As for sheep's milk, almost no one in the United States or anywhere else drinks it straight. It has twice the fat of cow's milk and human milk, making it too rich to be very appealing as a beverage. This fattiness endears it to the world's artsier cheesemakers, who find in sheep's milk a profound communicator of terroir.

"The sheep people are a weird bunch," says one chef, who wanted to remain anonymous so as not to offend his favorite cheesemaker. "Sheep are difficult to raise, and fickle. You don't get much yield, and the cheese isn't that popular, so you're talking about an eccentric person. It's very difficult."

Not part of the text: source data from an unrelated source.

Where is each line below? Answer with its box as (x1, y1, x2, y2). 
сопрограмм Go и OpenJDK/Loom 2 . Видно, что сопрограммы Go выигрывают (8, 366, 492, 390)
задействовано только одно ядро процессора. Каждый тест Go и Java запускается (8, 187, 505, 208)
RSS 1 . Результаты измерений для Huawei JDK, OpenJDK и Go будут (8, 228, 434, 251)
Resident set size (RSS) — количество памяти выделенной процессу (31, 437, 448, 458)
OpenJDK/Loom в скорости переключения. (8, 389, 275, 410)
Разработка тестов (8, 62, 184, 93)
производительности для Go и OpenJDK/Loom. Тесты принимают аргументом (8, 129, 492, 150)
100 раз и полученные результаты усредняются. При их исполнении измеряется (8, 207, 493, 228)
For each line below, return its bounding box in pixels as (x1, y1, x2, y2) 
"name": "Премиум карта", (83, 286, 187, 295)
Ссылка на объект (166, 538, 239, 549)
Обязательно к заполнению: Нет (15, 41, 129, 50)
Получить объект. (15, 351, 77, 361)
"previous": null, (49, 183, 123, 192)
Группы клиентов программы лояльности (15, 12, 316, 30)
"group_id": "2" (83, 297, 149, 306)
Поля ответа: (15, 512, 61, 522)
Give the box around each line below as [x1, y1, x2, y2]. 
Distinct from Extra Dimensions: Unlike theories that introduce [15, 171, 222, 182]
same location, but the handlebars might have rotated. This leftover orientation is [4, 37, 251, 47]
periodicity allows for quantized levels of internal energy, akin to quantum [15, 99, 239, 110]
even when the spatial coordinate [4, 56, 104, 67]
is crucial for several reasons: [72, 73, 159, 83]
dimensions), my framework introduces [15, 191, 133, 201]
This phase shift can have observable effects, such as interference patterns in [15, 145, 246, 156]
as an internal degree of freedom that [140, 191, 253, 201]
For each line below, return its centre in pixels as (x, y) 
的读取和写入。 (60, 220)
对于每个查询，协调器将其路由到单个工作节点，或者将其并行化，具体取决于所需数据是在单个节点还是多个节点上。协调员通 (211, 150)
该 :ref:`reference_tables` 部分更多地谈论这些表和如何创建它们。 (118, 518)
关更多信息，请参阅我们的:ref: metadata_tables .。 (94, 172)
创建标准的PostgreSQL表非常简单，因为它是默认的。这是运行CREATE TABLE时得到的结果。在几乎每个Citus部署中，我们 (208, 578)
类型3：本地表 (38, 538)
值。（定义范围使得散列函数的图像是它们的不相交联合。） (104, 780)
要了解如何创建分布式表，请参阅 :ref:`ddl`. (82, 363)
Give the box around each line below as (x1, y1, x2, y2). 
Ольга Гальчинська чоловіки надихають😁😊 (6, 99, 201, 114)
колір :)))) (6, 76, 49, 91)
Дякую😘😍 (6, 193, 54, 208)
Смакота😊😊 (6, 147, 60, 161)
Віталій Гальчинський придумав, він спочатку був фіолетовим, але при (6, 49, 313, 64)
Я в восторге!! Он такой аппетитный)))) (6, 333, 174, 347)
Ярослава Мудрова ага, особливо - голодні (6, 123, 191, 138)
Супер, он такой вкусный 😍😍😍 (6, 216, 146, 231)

Unpalatable fat and protein levels keep some milks off the shelves, but the difficulty of milking recalcitrant beasts can be no less an obstacle. Consider water buffalo, which are raised in Campania, Italy, to make the otherworldly mozzarella di bufala but are otherwise little known in the West. Water buffalo are smart and watchful and have giant horns — in other words, they're dangerous — yet their milk has been a cornerstone of the most dairy-crazed cuisine in the world, that of India, for 1,000 years. Indian cooks use buffalo milk in cream sauces, boil and coagulate it for paneer, or reduce it to a paste called khoa that becomes the basis for desserts such as the rosewater-sweetened gulab jamun. The low availability of water-buffalo milk in the United States limits how authentic an Indian meal you can hope to have, and a few dairies are trying to fill the niche, but water buffalo are difficult animals for noobs to deal with.